Nico Abegglen

Personal information
- Full name: Nico Abegglen
- Date of birth: 16 February 1990 (age 35)
- Place of birth: Switzerland
- Height: 1.74 m (5 ft 8+1⁄2 in)
- Position(s): Forward

Team information
- Current team: SC Brühl
- Number: 11

Youth career
- 2003–2008: FC St. Gallen

Senior career*
- Years: Team / Apps / (Gls)
- 2008–2013: FC St.
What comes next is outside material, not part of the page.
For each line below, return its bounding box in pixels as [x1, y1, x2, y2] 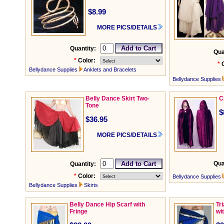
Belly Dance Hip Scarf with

Gallen / 106 / (21)
- 2013–2015: FC Vaduz / 43 / (13)
- 2015–2017: FC Wohlen / 35 / (7)
- 2017–: SC Brühl / 6 / (2)

International career
- 2007–2008: Switzerland U18 / 4 / (?)
- 2009: Switzerland U20 / 5 / (2)

= Nico Abegglen =

Swiss footballer (born 1990)

Nico Abegglen (born 16 February 1990) is a Swiss professional footballer who plays as a forward for SC Brühl.

==Career==
On 1 August 2007, Abegglen moved from FCSG U18 to St. Gallen U21. He played 2 years for youth career in U21 team. On 1 July 2009, Abegglen transferred to FC St. Gallen and played 3 seasons for team. He contracted with FC Vaduz on 25 February 2013. In 2015–16 season, Abegglen moved to FC Wohlen.